→ **TASK DETAILS**: Word for word, give the data again without its pictures.

→ **ENTRIES SHOWN**:
----------------------------------------

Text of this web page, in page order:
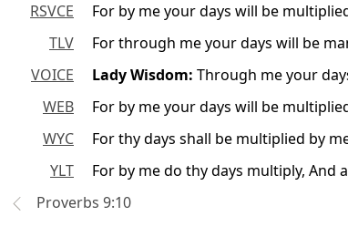
RSVCE
For by me your days will be
TLV
For through me your days will be
VOICE
Lady Wisdom: Through me your
WEB
For by me your days will be
WYC
For thy days shall be multiplied by
YLT
For by me do thy days multiply, And
Proverbs 9:10
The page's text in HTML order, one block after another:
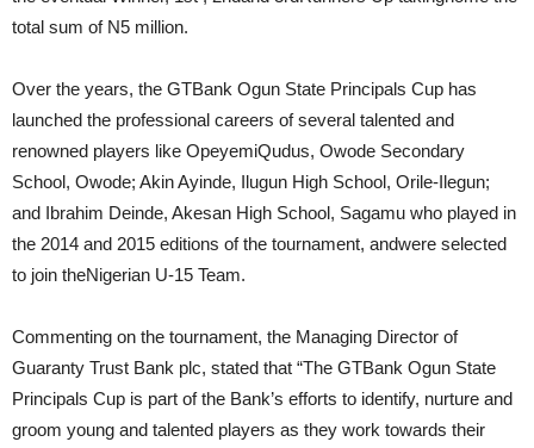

----------------------------------------

→ **TASK RESPONSE**:
Text of this web page, in page order:
RSVCE
For by me your days will be
TLV
For through me your days will be
VOICE
Lady Wisdom: Through me your
WEB
For by me your days will be
WYC
For thy days shall be multiplied by
YLT
For by me do thy days multiply, And
Proverbs 9:10
The page's text in HTML order, one block after another:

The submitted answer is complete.